Although the betweenness centrality algorithm runs very quickly on this dataset we wouldn’t usually be running this types of algorithms in the normal request/response flow of a web/mobile app. Instead of that we can store the result of the calculation as a property on the node and then refer to it in future queries.

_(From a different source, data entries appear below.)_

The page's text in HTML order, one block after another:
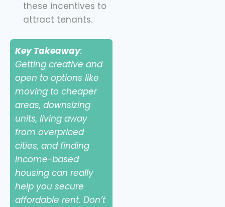
these incentives to
attract tenants.
Key Takeaway:
Getting creative and
open to options like
moving to cheaper
areas, downsizing
units, living away
from overpriced
cities, and finding
income-based
housing can really
help you secure
affordable rent. Don’t
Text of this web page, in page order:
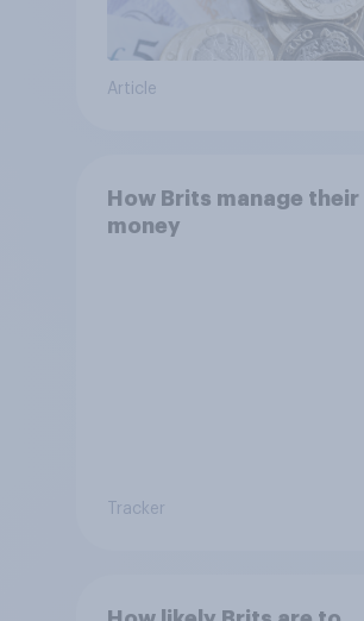
Article
How Brits manage their
money
Tracker
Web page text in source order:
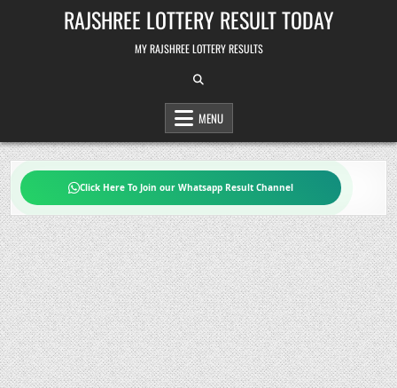
RAJSHREE LOTTERY RESULT TODAY
MY RAJSHREE LOTTERY RESULTS
MENU
Click Here To Join our Whatsapp Result Channel
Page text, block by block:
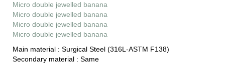
Micro double jewelled banana
Micro double jewelled banana
Micro double jewelled banana
Micro double jewelled banana
Main material : Surgical Steel (316L-ASTM F138)
Secondary material : Same
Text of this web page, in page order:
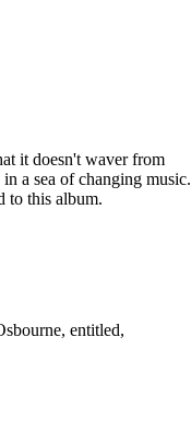
it doesn't waver from
a sea of changing music.
to this album.
entitled,
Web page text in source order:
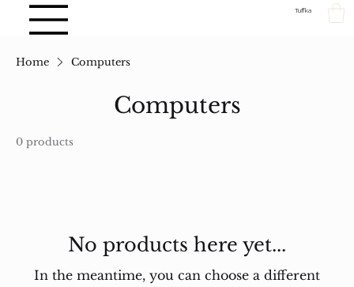
Tuffka
Home Computers
Computers
0 products
No products here yet...
In the meantime, you can choose a different
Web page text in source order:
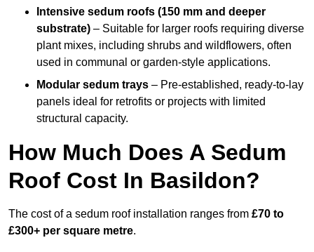
Intensive sedum roofs (150 mm and deeper
substrate) – Suitable for larger roofs requiring diverse
plant mixes, including shrubs and wildflowers, often
used in communal or garden-style applications.
Modular sedum trays – Pre-established, ready-to-lay
panels ideal for retrofits or projects with limited
structural capacity.
How Much Does A Sedum
Roof Cost In Basildon?
The cost of a sedum roof installation ranges from £70 to
£300+ per square metre.
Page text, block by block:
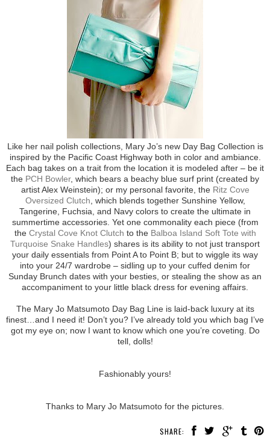
Like her nail polish collections, Mary Jo’s new Day Bag Collection is
inspired by the Pacific Coast Highway both in color and ambiance.
Each bag takes on a trait from the location it is modeled after – be it
the PCH Bowler, which bears a beachy blue surf print (created by
artist Alex Weinstein); or my personal favorite, the Ritz Cove
Oversized Clutch , which blends together Sunshine Yellow,
Tangerine, Fuchsia, and Navy colors to create the ultimate in
summertime accessories. Yet one commonality each piece (from
the Crystal Cove Knot Clutch to the Balboa Island Soft Tote with
Turquoise Snake Handles) shares is its ability to not just transport
your daily essentials from Point A to Point B; but to wiggle its way
into your 24/7 wardrobe – sidling up to your cuffed denim for
Sunday Brunch dates with your besties, or stealing the show as an
accompaniment to your little black dress for evening affairs.
The Mary Jo Matsumoto Day Bag Line is laid-back luxury at its
finest…and I need it! Don’t you? I’ve already told you which bag I’ve
got my eye on; now I want to know which one you’re coveting. Do
tell, dolls!
Fashionably yours!
Thanks to Mary Jo Matsumoto for the pictures.
SHARE:
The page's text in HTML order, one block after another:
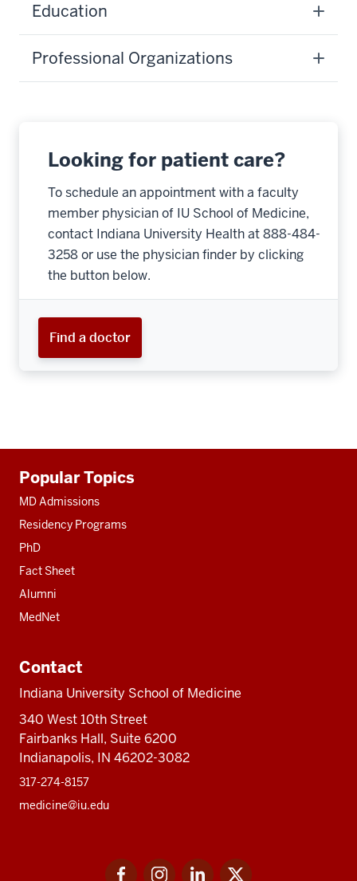
Education
Professional Organizations
Looking for patient care?
To schedule an appointment with a faculty
member physician of IU School of Medicine,
contact Indiana University Health at 888-484-
3258 or use the physician finder by clicking
the button below.
Find a doctor
resources
Popular Topics
MD Admissions
Residency Programs
PhD
Fact Sheet
Alumni
MedNet
Contact
Indiana University School of Medicine
340 West 10th Street
Fairbanks Hall, Suite 6200
Indianapolis, IN 46202-3082
317-274-8157
medicine@iu.edu
FacebookInstagramLinkedIn
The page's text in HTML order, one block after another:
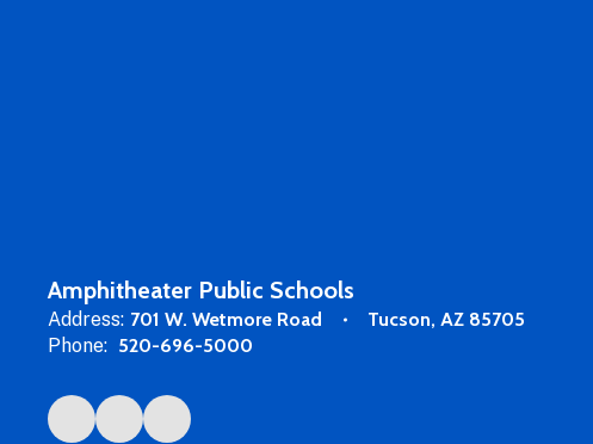
Amphitheater Public Schools
Address: 701 W. Wetmore Road
Tucson, AZ 85705
Phone: 520-696-5000
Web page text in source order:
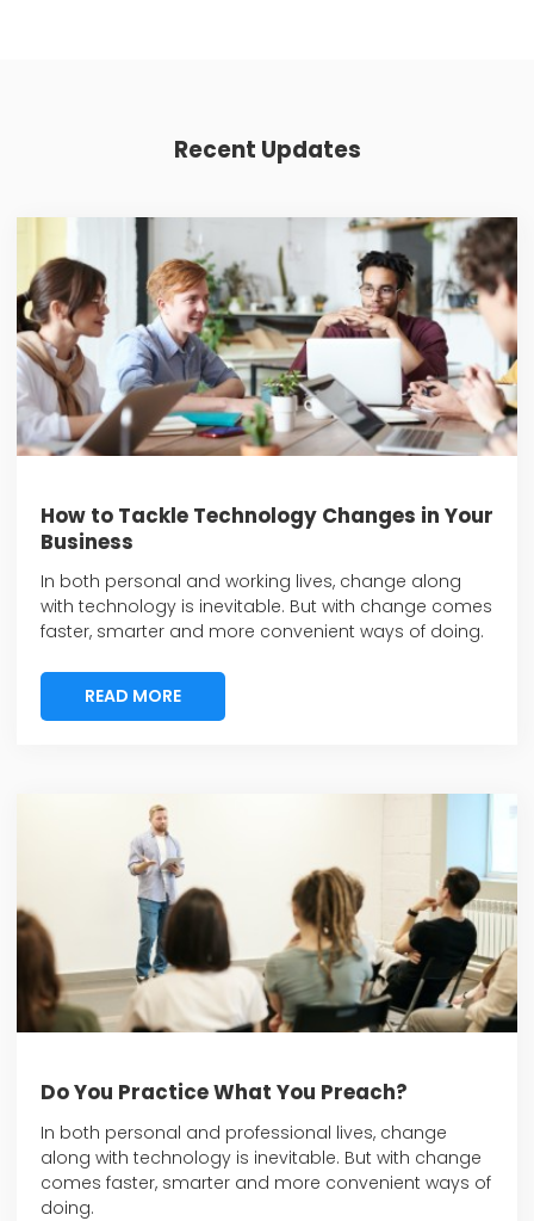
Recent Updates
How to Tackle Technology Changes in Your
Business
In both personal and working lives, change along
with technology is inevitable. But with change comes
faster, smarter and more convenient ways of doing.
READ MORE
READ MORE
Do You Practice What You Preach?
In both personal and professional lives, change
along with technology is inevitable. But with change
comes faster, smarter and more convenient ways of
doing.
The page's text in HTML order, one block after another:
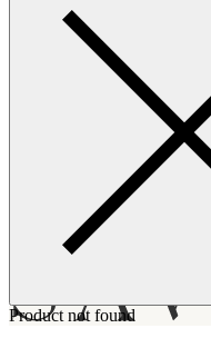
Product not found
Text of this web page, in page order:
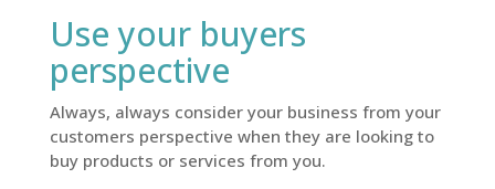
Use your buyers
perspective
Always, always consider your business from your
customers perspective when they are looking to
buy products or services from you.
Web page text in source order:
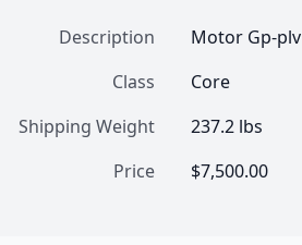
Description
Motor Gp-plv
Class
Core
Shipping Weight
237.2 lbs
Price
$7,500.00
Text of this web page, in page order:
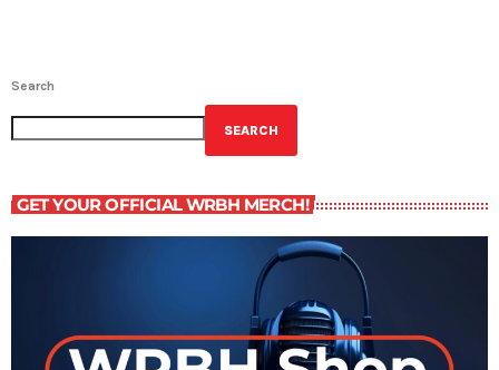
Search
SEARCH
GET YOUR OFFICIAL WRBH MERCH!
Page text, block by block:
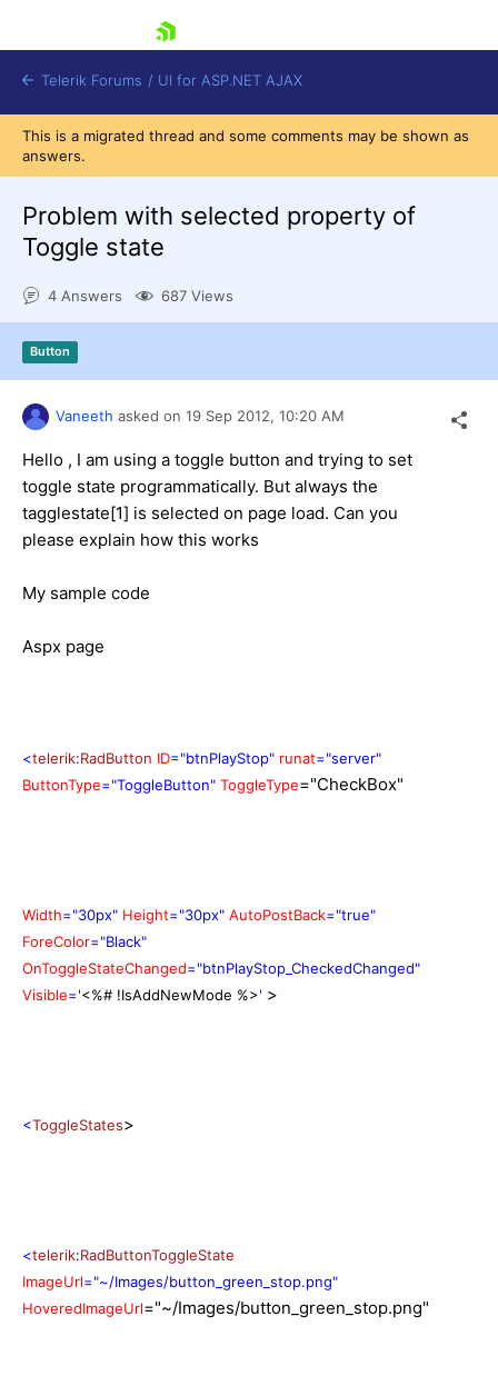
Shopping cart
Login
Request Trial
Telerik Forums / UI for ASP.NET AJAX
This is a migrated thread and some comments may be shown as
answers.
Problem with selected property of
Toggle state
4 Answers 687 Views
Button
Vaneeth asked on 19 Sep 2012, 10:20 AM
Hello , I am using a toggle button and trying to set
toggle state programmatically. But always the
tagglestate[1] is selected on page load. Can you
please explain how this works
My sample code
Aspx page
<telerik:RadButton ID="btnPlayStop" runat="server"
ButtonType="ToggleButton" ToggleType="CheckBox"
Width="30px" Height="30px" AutoPostBack="true"
ForeColor="Black"
OnToggleStateChanged="btnPlayStop_CheckedChanged"
Visible='<%# !IsAddNewMode %>' >
<ToggleStates>
<telerik:RadButtonToggleState
ImageUrl="~/Images/button_green_stop.png"
HoveredImageUrl="~/Images/button_green_stop.png"
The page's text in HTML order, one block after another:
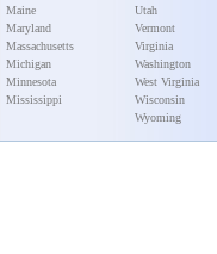
Maine
Maryland
Massachusetts
Michigan
Minnesota
Mississippi
Utah
Vermont
Virginia
Washington
West Virginia
Wisconsin
Wyoming
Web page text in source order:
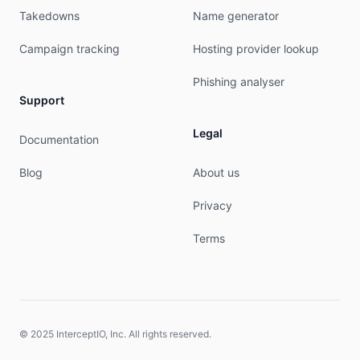
Takedowns
Campaign tracking
Support
Documentation
Blog
Name generator
Hosting provider lookup
Phishing analyser
Legal
About us
Privacy
Terms
© 2025 InterceptIO, Inc. All rights reserved.
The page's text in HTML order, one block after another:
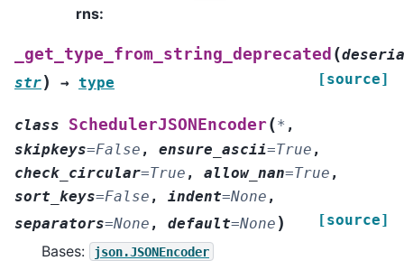
rns:
_get_type_from_string_deprecated (
str) → type [source]
class SchedulerJSONEncoder(* ,
skipkeys=False , ensure_ascii=True ,
check_circular=True , allow_nan=True ,
sort_keys=False , indent=None ,
separators=None , default=None ) [source]
Bases: json.JSONEncoder
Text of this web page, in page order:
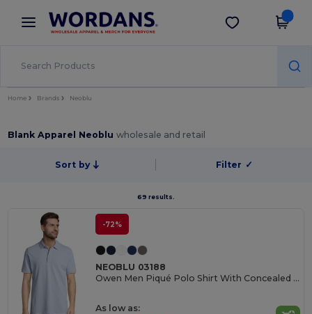
× Wordans App
Better prices on app!
Get the app
Home Brands Neoblu
Blank Apparel Neobluwholesale and retail
Sort by Filter ✓
69 results.
-72%
NEOBLU 03188
Owen Men Piqué Polo Shirt With Concealed Placket
As low as:
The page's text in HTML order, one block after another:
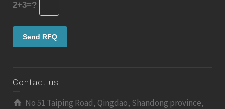
2+3=?
Contact us
No 51 Taiping Road, Qingdao, Shandong province,
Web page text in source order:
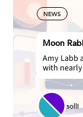
NEWS
Moon
Amy Labb
with
solli
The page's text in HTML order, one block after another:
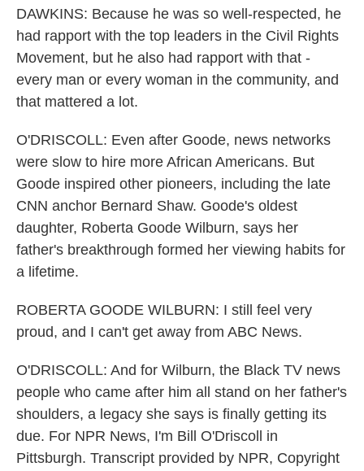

Each of the algorithms has a variant that saves its output to the database rather than returning a stream. Let’s run the betweenness centrality algorithm and store the result as a property named `book1BetweennessCentrality`:

In [30]:
query = """\
CALL algo.betweenness("Character", "INTERACTS1", {writeProperty: "book1BetweennessCentrality"})
"""
with driver.session() as session:
    session.run(query)

We can write the following query to find the most influential characters:

In [31]:
query = """\
MATCH (c:Character)
RETURN c.name, c.book1BetweennessCentrality AS centrality
"""

with driver.session() as session:
    df = pd.DataFrame([dict(record) for record in session.run(query)])  

In [33]:
df.sort_values(by=["centrality"], ascending=False).head()

Unnamed: 0,c.name,centrality
750,Tyrion-Lannister,2682.658333
742,Sansa-Stark,2495.428571
736,Robb-Stark,1296.169048
656,Eddard-Stark,1058.45
751,Tywin-Lannister,929.833333


## Exercise: Betweenness Centrality for books 2-5

Now we want to calculate the betweenness centrality for the other books in the series and store the results in the database.

* Write queries that call algo.betweenness for the INTERACTS2, INTERACTS3, and INTERACTS45 relationship types.

After you’ve done that see if you can write queries to answer the following questions:

* Which character had the biggest increase in influence from book 1 to 5?

Wh* ich character had the biggest decrease?

Bonus question:

* Which characters who were in the top 10 influencers in book 1 are also in the top 10 influencers in book 5?